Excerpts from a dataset
§ §

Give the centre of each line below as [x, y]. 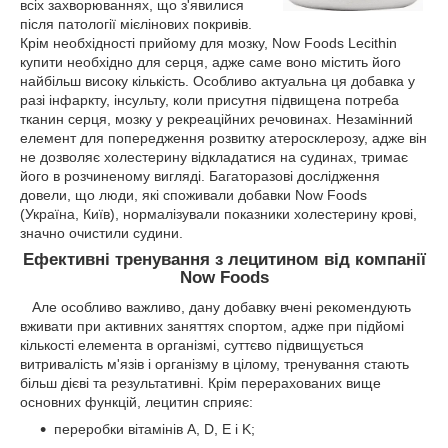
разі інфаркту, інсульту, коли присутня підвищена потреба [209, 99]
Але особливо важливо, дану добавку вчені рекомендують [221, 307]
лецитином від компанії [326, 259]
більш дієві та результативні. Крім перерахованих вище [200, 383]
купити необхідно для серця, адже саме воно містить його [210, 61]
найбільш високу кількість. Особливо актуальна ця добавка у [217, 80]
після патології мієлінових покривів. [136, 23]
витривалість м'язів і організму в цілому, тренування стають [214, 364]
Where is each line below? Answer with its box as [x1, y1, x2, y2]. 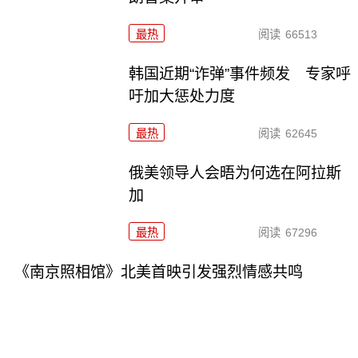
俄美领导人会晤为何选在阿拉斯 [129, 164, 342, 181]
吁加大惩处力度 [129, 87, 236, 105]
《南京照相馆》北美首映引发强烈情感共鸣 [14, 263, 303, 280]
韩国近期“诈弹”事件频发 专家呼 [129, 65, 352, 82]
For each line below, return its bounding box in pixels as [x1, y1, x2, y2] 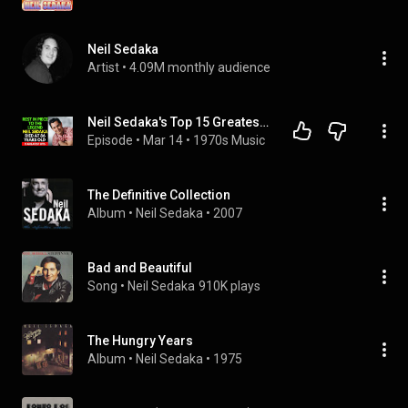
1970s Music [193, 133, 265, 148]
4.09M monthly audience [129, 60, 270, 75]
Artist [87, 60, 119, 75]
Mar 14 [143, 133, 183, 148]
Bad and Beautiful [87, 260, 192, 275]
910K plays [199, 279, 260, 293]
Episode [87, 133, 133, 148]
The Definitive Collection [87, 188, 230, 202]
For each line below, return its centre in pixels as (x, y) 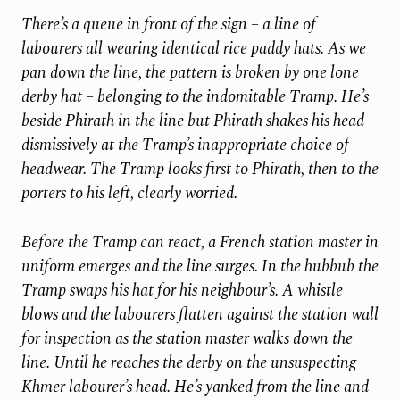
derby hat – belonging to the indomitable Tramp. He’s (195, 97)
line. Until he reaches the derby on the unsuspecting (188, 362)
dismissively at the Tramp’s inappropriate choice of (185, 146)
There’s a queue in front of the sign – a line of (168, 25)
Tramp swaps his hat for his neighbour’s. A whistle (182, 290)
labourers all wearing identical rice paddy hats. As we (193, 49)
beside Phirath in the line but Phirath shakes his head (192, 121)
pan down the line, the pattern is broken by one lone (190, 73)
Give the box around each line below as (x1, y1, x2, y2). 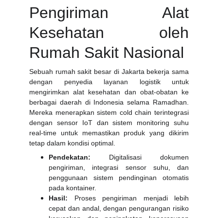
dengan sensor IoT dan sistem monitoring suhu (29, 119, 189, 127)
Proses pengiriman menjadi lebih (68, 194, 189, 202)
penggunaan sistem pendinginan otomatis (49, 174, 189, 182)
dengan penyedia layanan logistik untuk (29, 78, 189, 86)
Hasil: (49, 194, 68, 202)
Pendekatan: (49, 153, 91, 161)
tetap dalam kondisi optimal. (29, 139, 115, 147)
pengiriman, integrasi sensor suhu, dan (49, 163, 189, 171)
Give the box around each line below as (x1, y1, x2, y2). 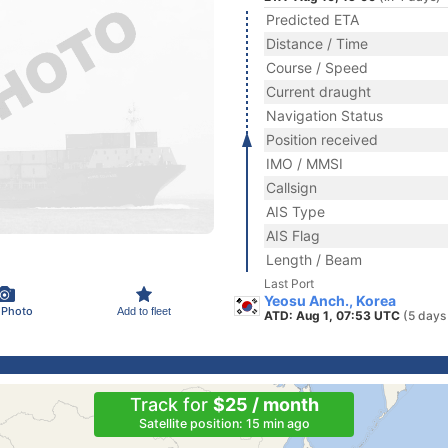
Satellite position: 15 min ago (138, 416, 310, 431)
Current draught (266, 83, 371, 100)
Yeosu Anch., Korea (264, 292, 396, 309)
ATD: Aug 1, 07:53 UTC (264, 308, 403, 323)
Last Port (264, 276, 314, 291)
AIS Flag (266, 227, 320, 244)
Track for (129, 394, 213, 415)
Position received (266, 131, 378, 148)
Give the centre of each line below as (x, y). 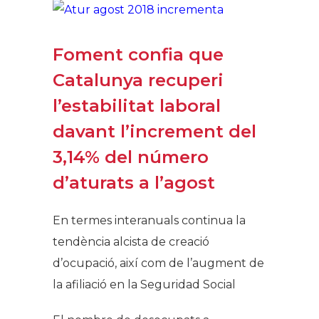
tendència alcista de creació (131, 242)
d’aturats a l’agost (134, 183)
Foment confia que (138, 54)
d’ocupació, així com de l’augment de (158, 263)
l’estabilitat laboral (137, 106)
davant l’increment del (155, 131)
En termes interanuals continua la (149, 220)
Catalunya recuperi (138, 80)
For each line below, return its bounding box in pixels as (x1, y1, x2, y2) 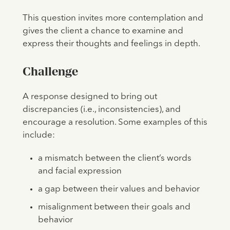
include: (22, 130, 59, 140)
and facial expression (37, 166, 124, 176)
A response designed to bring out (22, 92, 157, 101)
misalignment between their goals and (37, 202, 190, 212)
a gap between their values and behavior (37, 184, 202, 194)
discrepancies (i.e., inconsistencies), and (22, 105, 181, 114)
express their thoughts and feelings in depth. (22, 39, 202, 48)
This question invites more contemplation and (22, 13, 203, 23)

§ §

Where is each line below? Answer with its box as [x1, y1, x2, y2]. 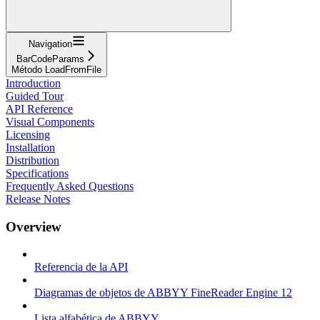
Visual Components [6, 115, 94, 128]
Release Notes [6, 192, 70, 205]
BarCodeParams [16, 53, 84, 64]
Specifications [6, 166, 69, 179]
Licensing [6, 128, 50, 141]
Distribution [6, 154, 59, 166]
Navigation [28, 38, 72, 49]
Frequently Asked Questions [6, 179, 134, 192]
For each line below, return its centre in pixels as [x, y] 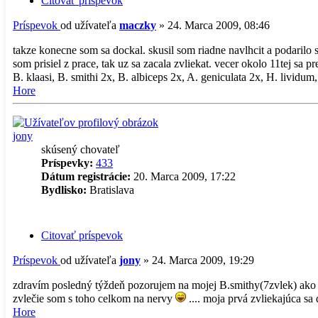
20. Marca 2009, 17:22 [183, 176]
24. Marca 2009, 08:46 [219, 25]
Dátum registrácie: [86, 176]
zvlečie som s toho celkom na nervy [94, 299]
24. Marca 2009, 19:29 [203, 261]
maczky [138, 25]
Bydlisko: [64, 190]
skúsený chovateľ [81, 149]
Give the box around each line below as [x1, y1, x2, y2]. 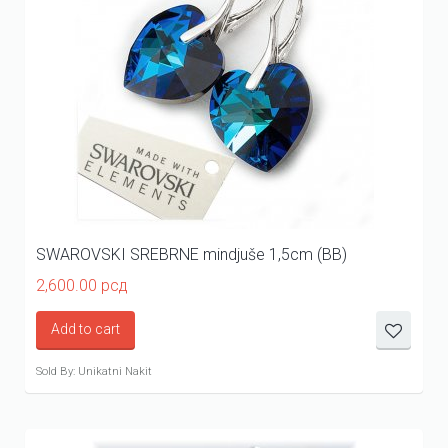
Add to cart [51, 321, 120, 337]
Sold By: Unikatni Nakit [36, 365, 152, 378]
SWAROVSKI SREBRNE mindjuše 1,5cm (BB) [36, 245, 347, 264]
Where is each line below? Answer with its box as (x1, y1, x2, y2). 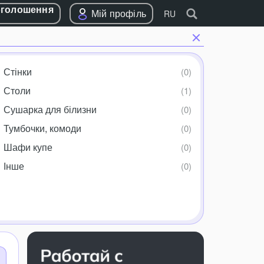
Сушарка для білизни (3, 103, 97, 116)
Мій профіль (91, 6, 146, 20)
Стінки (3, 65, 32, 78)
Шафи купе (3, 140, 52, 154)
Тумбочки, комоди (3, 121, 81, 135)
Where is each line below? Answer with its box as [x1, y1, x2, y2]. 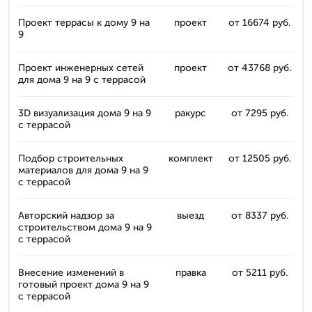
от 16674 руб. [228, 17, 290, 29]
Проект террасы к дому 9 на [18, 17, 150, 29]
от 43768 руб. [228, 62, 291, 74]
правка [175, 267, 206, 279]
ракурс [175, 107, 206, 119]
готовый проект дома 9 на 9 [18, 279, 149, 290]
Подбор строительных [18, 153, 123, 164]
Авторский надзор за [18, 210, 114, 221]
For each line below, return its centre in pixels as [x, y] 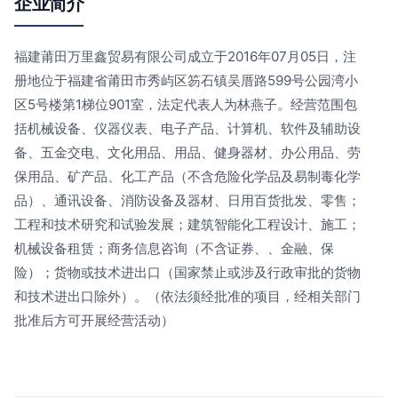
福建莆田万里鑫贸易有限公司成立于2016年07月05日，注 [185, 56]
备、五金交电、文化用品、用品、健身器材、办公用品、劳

§ §

List each line of the entries that holds the string "their".

misalignment between their goals and (37, 202, 190, 212)
a gap between their values and behavior (37, 184, 202, 194)
express their thoughts and feelings in depth. (22, 39, 202, 48)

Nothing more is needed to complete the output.